Finding Your Way

A Chat with John’s Crazy Socks on World Down Syndrome Day

Did you know that March 21 was chosen for World Down Syndrome Day because 3/21 symbolizes the triplication (trisomy) of the 21st chromosome? My family and I are inspired by Catherine on a daily basis, but having a day with global awareness that honors her and her Down syndrome peers is extremely important.

This year we’re going a little crazy! Beyond the Waiting Room had the immense pleasure to chat with Mark Cronin, co-founder of John’s Crazy Socks (JCS). Mark founded JCS with his son, John, a lover of crazy socks who also happens to have Down syndrome.

John’s Crazy Socks has grown from a small in-home business to a company with 34 employees and over 3,000 pairs of socks that ships to countries all over the world.

While John is away meeting with the Special Olympics as a member of the Athlete Leadership Council, I’m so happy Mark was able to share their crazy sock journey with us.


The vision and creation of John’s Crazy Socks lies entirely at John Cronin’s feet…literally. John has been a fan of fun, wacky socks his entire life and was always on the search to find more for his growing collection.

During his last year of high school, like any typical student, John was trying to figure out what he wanted to do next. He was looking for jobs, checking out social programs and was even considering going back to school to further his education. But, he wasn’t finding anything that he was really interested in.

“And that is all too often the situation that people with different abilities find themselves in, because there just aren’t enough good options. Fewer than one in five people with a disability in the U.S. have a job. It’s an awful situation, but John is a natural entrepreneur. If he didn’t see a job he wanted, he’d make one.”

Which is exactly what John did. He told his dad he wanted them to start a business together.

A Chat With John’s Crazy Socks On World Down Syndrome Day

“Right before Thanksgiving 2016, he had his eureka moment. He comes to me and says, ‘Dad, we should sell socks. They’re colorful, they’re creative and they always let me be me.’ And he already had the name. He drew a website and said we should sell online. So, we built a website and got some inventory. We were bootstrapping, so the only marketing we did was to set up a Facebook page. And I would take out my cell phone and we made videos with John talking about his socks. We opened on Friday, December 16th and we didn’t know what to expect.”

What they didn’t expect was the flood of orders that came in. They shipped 452 orders their first month and each package included a handwritten Thank You note from John. And if the customer was local, they received top tier customer service. Not only did they get a handwritten Thank You note and a bag of Hershey Kisses, they’d get to meet John as he drove around Long Island, NY personally delivering the socks.

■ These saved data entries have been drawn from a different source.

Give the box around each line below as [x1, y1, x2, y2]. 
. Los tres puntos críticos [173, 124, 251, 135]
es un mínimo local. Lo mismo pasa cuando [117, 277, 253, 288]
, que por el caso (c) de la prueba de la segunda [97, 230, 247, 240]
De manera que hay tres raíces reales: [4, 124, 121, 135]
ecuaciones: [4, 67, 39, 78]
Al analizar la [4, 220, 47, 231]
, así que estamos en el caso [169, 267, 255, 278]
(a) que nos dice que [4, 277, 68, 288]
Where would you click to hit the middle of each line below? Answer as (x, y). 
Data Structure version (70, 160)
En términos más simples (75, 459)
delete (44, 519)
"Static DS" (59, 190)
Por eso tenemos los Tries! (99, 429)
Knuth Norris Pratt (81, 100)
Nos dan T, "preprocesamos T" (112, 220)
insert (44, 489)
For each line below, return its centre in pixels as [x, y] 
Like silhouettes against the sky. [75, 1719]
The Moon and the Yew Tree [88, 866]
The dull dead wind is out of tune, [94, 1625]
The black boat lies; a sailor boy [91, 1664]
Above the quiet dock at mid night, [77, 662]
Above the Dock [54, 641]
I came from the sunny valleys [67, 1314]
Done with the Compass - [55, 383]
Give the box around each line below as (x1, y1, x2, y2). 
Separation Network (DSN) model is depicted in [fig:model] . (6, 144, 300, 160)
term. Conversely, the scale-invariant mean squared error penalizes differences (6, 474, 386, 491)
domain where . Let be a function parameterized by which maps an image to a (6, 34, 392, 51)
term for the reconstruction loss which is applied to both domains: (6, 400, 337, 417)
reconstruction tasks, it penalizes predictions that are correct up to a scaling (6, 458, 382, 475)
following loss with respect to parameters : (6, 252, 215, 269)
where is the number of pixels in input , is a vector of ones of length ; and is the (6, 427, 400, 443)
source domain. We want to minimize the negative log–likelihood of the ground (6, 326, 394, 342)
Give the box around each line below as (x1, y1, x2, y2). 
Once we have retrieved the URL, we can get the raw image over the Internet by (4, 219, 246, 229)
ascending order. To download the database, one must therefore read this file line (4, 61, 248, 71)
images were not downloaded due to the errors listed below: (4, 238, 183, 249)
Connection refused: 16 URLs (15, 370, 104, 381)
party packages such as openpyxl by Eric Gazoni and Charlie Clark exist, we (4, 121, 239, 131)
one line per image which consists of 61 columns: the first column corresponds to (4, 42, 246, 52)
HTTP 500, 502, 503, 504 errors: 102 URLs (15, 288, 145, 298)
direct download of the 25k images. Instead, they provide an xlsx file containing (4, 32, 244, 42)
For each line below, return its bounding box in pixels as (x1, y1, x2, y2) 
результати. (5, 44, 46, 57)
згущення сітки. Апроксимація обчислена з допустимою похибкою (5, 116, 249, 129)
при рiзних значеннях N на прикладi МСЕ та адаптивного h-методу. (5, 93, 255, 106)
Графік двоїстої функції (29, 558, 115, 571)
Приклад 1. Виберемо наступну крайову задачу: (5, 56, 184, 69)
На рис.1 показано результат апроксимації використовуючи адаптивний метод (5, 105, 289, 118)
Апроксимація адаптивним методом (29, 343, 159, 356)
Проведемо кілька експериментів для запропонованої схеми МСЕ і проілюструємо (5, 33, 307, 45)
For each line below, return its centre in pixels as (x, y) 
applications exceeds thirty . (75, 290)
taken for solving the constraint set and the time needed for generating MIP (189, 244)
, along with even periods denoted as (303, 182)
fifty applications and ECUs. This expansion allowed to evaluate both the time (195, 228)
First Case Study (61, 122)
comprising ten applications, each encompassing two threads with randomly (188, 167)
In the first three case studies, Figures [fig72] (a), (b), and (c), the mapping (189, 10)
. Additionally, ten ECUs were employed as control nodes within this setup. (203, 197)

“So, we learned that people wanted socks. And they wanted to buy socks from John. They liked the fact we had already pledged 5% of our earnings to the Special Olympics. They liked the personal touch of the Thank You note and the home deliveries. One thing that caught us by surprise, we heard from people who had a very emotional response seeing a young man with Down syndrome start a business, because they had a child with Down syndrome or autism, or a sibling or neighbor or friend. Right away, they were very connected to this little business.”

Six years later, JSC has grown into a multi-faceted organization that sponsors scholarships, creates jobs for people with differing abilities, hosts podcasts, promotes advocacy, along with a multitude of other public-facing services.

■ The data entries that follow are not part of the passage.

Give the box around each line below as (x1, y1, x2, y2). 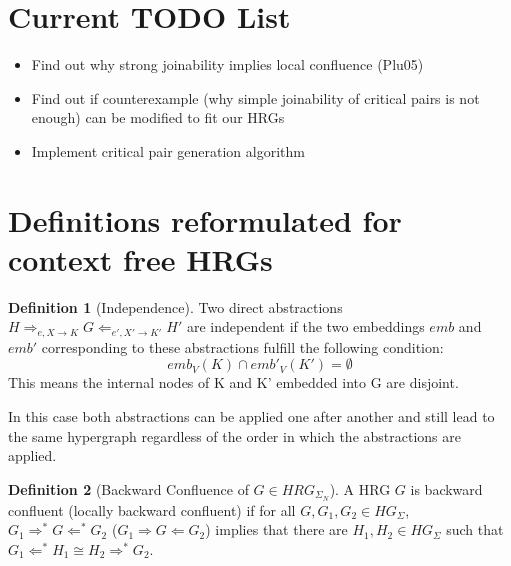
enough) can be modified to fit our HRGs (31, 107, 285, 128)
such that (446, 519, 504, 540)
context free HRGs (8, 238, 273, 279)
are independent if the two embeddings (186, 316, 425, 337)
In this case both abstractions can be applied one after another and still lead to (8, 406, 495, 427)
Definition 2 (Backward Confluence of (8, 478, 249, 499)
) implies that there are (205, 519, 348, 540)
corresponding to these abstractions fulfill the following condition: (41, 336, 444, 357)
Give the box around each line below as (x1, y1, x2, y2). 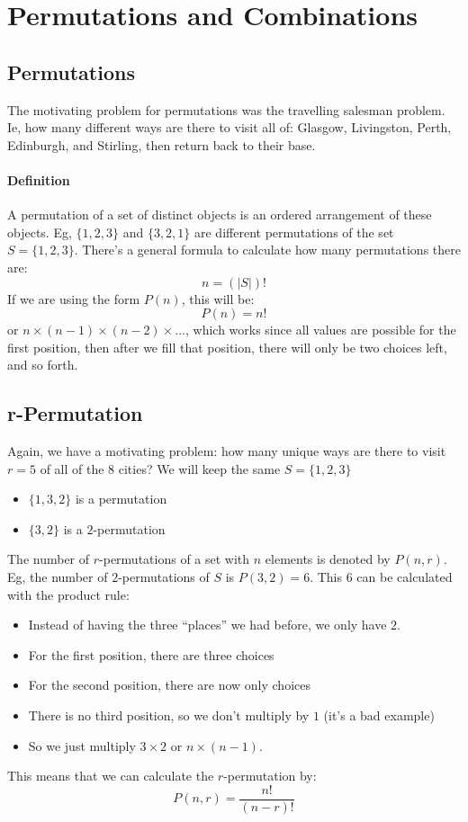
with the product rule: (7, 585, 130, 603)
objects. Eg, (7, 222, 72, 241)
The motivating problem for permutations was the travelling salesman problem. (7, 100, 445, 119)
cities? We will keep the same (118, 459, 281, 478)
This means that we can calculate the (7, 766, 214, 785)
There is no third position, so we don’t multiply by (28, 706, 310, 725)
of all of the (40, 459, 104, 478)
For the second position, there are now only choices (28, 675, 310, 694)
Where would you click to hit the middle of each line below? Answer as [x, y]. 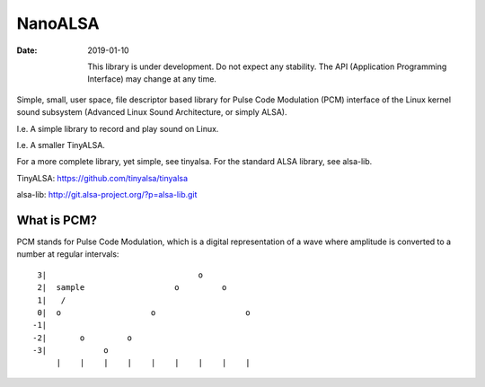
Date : [27, 50]
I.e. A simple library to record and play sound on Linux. [118, 128]
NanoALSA [58, 23]
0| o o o [144, 312]
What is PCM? [57, 220]
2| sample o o [132, 288]
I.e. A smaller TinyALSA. [61, 145]
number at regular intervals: [68, 254]
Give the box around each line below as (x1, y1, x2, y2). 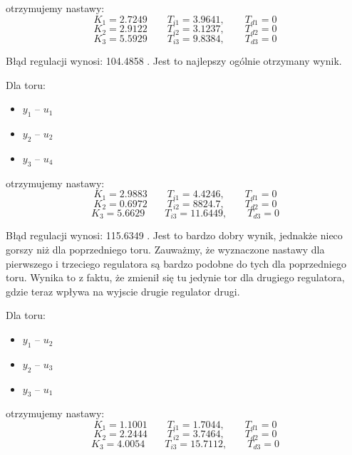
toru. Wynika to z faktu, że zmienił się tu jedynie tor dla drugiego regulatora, (6, 270, 345, 285)
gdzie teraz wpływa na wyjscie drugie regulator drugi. (6, 283, 240, 298)
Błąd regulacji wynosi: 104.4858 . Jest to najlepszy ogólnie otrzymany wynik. (6, 53, 342, 68)
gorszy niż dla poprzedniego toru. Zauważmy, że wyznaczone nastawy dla (6, 242, 325, 257)
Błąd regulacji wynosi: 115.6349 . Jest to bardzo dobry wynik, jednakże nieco (6, 228, 343, 243)
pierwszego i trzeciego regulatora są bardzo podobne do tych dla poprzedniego (6, 256, 346, 271)

John and Mark have spoken to the United Nations and the House Small Business Committee on employment issues for people with differing abilities. They also have two TEDx talks, the second one entitled, Hiring People With Differing Abilities Is Not Altruism, It Is Good Business, which makes a business case for hiring people with disabilities.

When this father and son duo started JSC, their mission was simple – spread happiness. That is still the core of their business. Every day is a new adventure, but whether John is going on interviews, writing Thank You notes to customers, speaking to the public, packing orders or designing new socks he is driven by that purpose. And Mark couldn’t be prouder.

“John is an entrepreneur. He’s a sock tycoon, he’s an advocate, he’s a dancer, he’s an athlete, he’s a good friend, he’s a brother. He’s my son. He’s inspirational. His outlook of serving other people, of believing and conveying gratitude, is so powerful. In any business you have your ups and downs and he’s always so positive that we’re going to find a way through. I love working with him because of that. And as a father, I’m watching my son grown and develop and achieve amazing things. Sitting at the U.S. Capitol next to him as we’re about to speak to the House Small Business Committee and I look over at him and he’s just smiling and happy. What a great moment.”